What is being asked: Among the records below, find each line containing the word "гавно" and copy it.
····················
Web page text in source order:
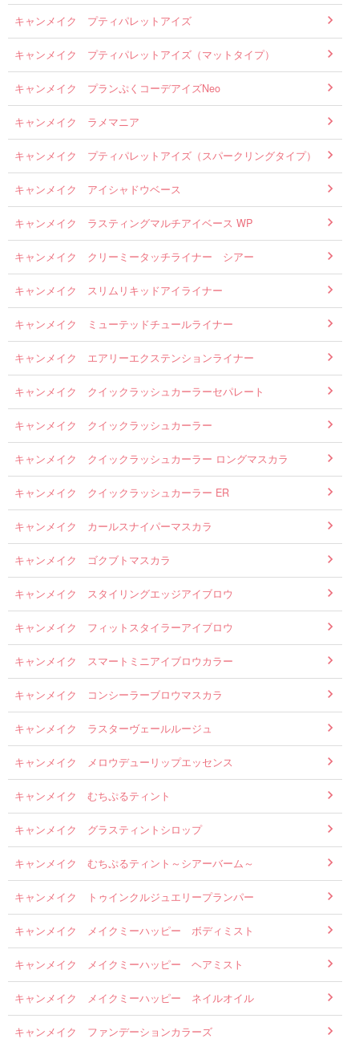
キャンメイク プティパレットアイズ
キャンメイク プティパレットアイズ（マットタイプ）
キャンメイク プランぷくコーデアイズNeo
キャンメイク ラメマニア
キャンメイク プティパレットアイズ（スパークリングタイプ）
キャンメイク アイシャドウベース
キャンメイク ラスティングマルチアイベース WP
キャンメイク クリーミータッチライナー シアー
キャンメイク スリムリキッドアイライナー
キャンメイク ミューテッドチュールライナー
キャンメイク エアリーエクステンションライナー
キャンメイク クイックラッシュカーラーセパレート
キャンメイク クイックラッシュカーラー
キャンメイク クイックラッシュカーラー ロングマスカラ
キャンメイク クイックラッシュカーラー ER
キャンメイク カールスナイパーマスカラ
キャンメイク ゴクブトマスカラ
キャンメイク スタイリングエッジアイブロウ
キャンメイク フィットスタイラーアイブロウ
キャンメイク スマートミニアイブロウカラー
キャンメイク コンシーラーブロウマスカラ
キャンメイク ラスターヴェールルージュ
キャンメイク メロウデューリップエッセンス
キャンメイク むちぷるティント
キャンメイク グラスティントシロップ
キャンメイク むちぷるティント～シアーバーム～
キャンメイク トゥインクルジュエリープランパー
キャンメイク メイクミーハッピー ボディミスト
キャンメイク メイクミーハッピー ヘアミスト
キャンメイク メイクミーハッピー ネイルオイル
キャンメイク ファンデーションカラーズ
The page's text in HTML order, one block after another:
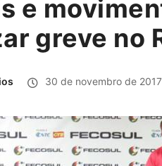
e
greve no
30 de novembro de 2017
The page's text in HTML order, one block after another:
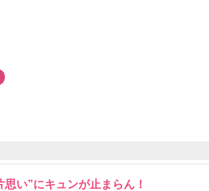
い”にキュンが止まらん！
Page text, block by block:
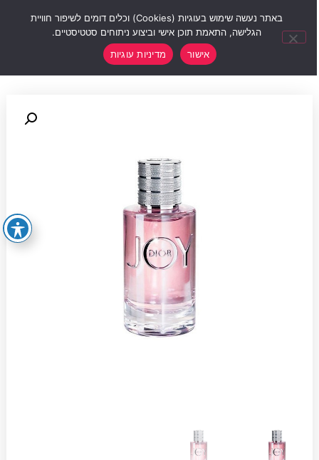
באתר נעשה שימוש בעוגיות (Cookies) וכלים דומים לשיפור חוויית
הגלישה, התאמת תוכן אישי וביצוע ניתוחים סטטיסטיים.
אישור
מדיניות עוגיות
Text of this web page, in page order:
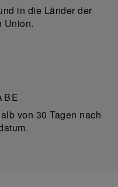
in die Länder der
Union.
von 30 Tagen nach
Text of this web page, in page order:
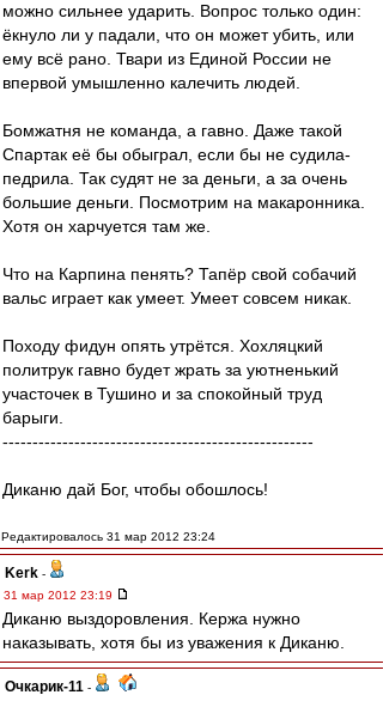
можно сильнее ударить. Вопрос только один:
ёкнуло ли у падали, что он может убить, или
ему всё рано. Твари из Единой России не
впервой умышленно калечить людей.
Бомжатня не команда, а гавно. Даже такой
Спартак её бы обыграл, если бы не судила-
педрила. Так судят не за деньги, а за очень
большие деньги. Посмотрим на макаронника.
Хотя он харчуется там же.
Что на Карпина пенять? Тапёр свой собачий
вальс играет как умеет. Умеет совсем никак.
Походу фидун опять утрётся. Хохляцкий
политрук гавно будет жрать за уютненький
участочек в Тушино и за спокойный труд
барыги.
----------------------------------------------------
Диканю дай Бог, чтобы обошлось!
Редактировалось 31 мар 2012 23:24
Kerk -
31 мар 2012 23:19
Диканю выздоровления. Кержа нужно
наказывать, хотя бы из уважения к Диканю.
Очкарик-11 -
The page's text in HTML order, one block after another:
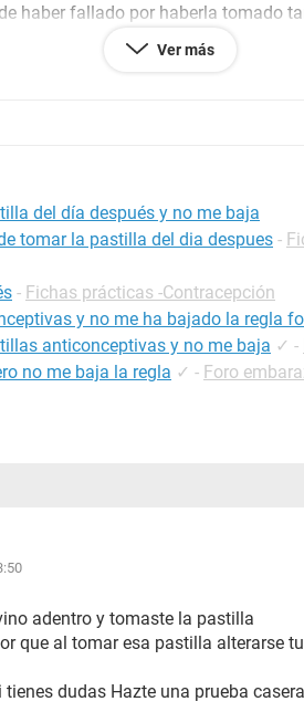
haber fallado por haberla tomado
Ver más
del día después y no me baja
tomar la pastilla del dia despues -
- Fichas prácticas -Contracepción
y no me ha bajado la regla
anticonceptivas y no me baja ✓ -
no me baja la regla ✓ - Foro
adentro y tomaste la pastilla
que al tomar esa pastilla alterarse
tienes dudas Hazte una prueba
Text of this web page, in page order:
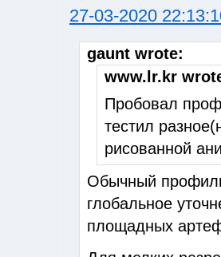
27-03-2020
gaunt wrote:
www.lr.kr
Пробовал
тестил
рисованной
Обычный
глобальное
площадных
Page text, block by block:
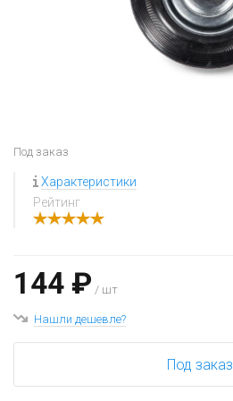
Под заказ
Характеристики
Рейтинг
144 ₽ / шт
Нашли дешевле?
Под заказ
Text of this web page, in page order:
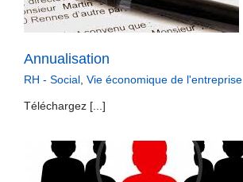
Annualisation
RH - Social Vie économique de l'entreprise
Téléchargez [...]
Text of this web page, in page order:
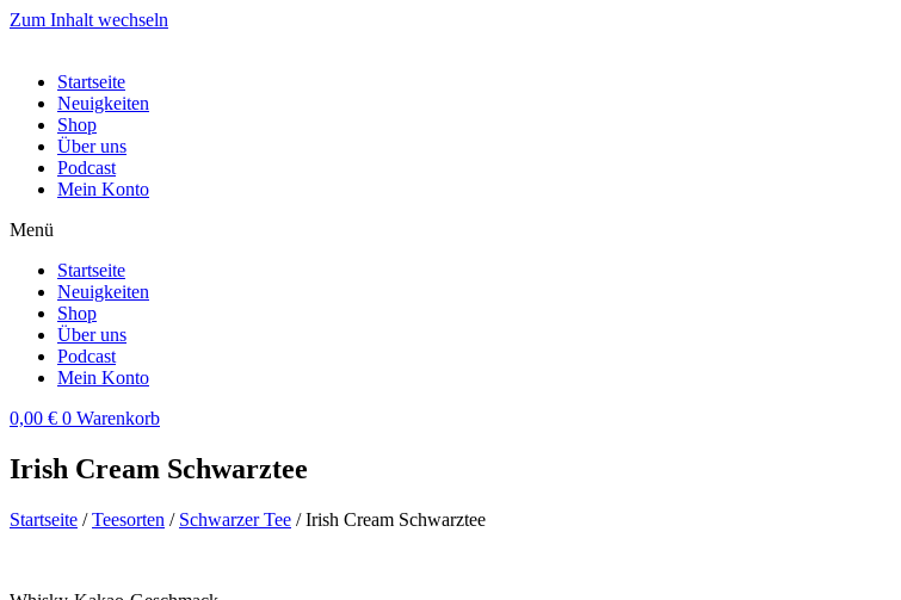
Zum Inhalt wechseln
Startseite
Neuigkeiten
Shop
Über uns
Podcast
Mein Konto
Menü
Startseite
Neuigkeiten
Shop
Über uns
Podcast
Mein Konto
0,00 € 0 Warenkorb
Irish Cream Schwarztee
Startseite /Teesorten / Schwarzer Tee / Irish Cream Schwarztee
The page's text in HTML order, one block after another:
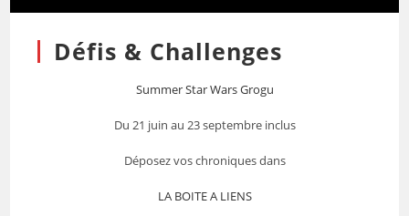
Défis & Challenges
Summer Star Wars Grogu
Du 21 juin au 23 septembre inclus
Déposez vos chroniques dans
LA BOITE A LIENS
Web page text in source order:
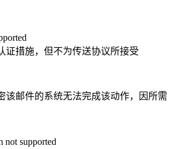
证措施，但不为传送协议所接受
该邮件的系统无法完成该动作，因所需
not supported
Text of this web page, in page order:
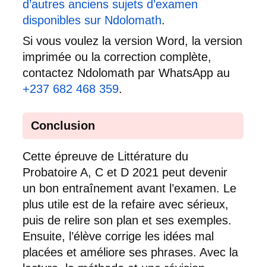
d’autres anciens sujets d’examen
disponibles sur Ndolomath.
Si vous voulez la version Word, la version
imprimée ou la correction complète,
contactez Ndolomath par WhatsApp au
+237 682 468 359.
Conclusion
Cette épreuve de Littérature du
Probatoire A, C et D 2021 peut devenir
un bon entraînement avant l’examen. Le
plus utile est de la refaire avec sérieux,
puis de relire son plan et ses exemples.
Ensuite, l’élève corrige les idées mal
placées et améliore ses phrases. Avec la
····················
Reply to the exercise:
Бомжатня не команда, а гавно. Даже такой
политрук гавно будет жрать за уютненький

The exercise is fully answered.